Charles,I have seen that one. I mean one of the Big Boy's that have been delivered to customers.


----------



## Kovacjr (Jan 2, 2008)

Posted By Swanee on 06 Jun 2013 08:32 PM 
Has anyone taken delivery of one of the new Big Boys and if so what has been their experience with it? I heard that the first batch was "in and gone" but I have seen no mention of anything on line. 
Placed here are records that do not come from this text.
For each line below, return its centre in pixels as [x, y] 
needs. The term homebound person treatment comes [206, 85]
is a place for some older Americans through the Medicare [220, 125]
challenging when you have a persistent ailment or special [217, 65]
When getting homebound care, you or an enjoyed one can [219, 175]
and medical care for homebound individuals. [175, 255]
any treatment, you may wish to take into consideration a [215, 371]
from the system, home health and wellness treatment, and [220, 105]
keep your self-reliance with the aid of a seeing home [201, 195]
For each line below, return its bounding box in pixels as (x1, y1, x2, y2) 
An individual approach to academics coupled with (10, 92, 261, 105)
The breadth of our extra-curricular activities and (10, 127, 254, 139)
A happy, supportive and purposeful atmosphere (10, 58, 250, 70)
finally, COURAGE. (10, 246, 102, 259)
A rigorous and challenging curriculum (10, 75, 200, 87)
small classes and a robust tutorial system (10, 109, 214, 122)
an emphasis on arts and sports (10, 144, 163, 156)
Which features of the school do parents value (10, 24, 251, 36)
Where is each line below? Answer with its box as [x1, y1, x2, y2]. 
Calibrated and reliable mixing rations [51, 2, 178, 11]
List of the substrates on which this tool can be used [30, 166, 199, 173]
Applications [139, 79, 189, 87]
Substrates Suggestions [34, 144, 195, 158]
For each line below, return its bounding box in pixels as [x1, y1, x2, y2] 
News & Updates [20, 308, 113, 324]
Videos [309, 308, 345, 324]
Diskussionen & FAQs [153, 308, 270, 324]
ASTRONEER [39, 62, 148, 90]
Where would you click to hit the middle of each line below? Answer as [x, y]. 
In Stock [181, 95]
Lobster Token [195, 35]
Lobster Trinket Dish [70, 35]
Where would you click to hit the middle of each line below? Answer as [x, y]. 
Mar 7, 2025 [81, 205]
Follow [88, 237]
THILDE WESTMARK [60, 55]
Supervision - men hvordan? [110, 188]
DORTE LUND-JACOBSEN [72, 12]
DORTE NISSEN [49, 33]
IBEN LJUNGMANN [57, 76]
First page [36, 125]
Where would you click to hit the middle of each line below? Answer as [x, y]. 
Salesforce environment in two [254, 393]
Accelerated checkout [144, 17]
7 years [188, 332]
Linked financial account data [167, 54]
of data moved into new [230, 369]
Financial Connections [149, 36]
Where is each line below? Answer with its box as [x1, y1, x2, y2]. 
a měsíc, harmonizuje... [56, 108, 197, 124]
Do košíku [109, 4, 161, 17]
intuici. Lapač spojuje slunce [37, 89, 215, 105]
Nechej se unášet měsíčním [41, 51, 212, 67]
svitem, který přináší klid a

Yes the batch of the first 10 were presold so none were available. As to seeing them, some have not even run them yet. The performance is equal to the 2nd production of the Cab Fowards


----------



## Hugh Napier (Oct 10, 2012)

It looks like a batch was quite well advanced in April: 











From the Accucraft (UK) newsletter.... 

Hugh


----------



## Gary Armitstead (Jan 2, 2008)

Posted By Hugh Napier on 13 Jun 2013 10:42 AM 
It looks like a batch was quite well advanced in April: 











From the Accucraft (UK) newsletter.... 

Hugh Looks like a handsome investment sitting on that table.


----------



## Swanee (May 5, 2013)

Thanks to everyone that responded. I was hoping for some additional operational feedback before I ordered one as I've had some issues with two other accucraft locos that I bought. At any rate, I went ahead and ordered one, received the wrong color locomotive, damaged, sent it back and am waiting now for the next batch to arrive.


----------



## Charles (Jan 2, 2008)

Posted By Swanee on 28 Jun 2013 12:16 PM 
Thanks to everyone that responded. I was hoping for some additional operational feedback before I ordered one as I've had some issues with two other accucraft locos that I bought. At any rate, I went ahead and ordered one, received the wrong color locomotive, damaged, sent it back and am waiting now for the next batch to arrive. 
What color was it?


----------



## Swanee (May 5, 2013)

Hard to tell, exactly because I only uncovered part of it, but it was not the silver edition, which I ordered.


----------



## Charles (Jan 2, 2008)

So it was the charcoal grey smoke box vs. silver smoke box, thanks (I thought the first round would have been the silver batch)


----------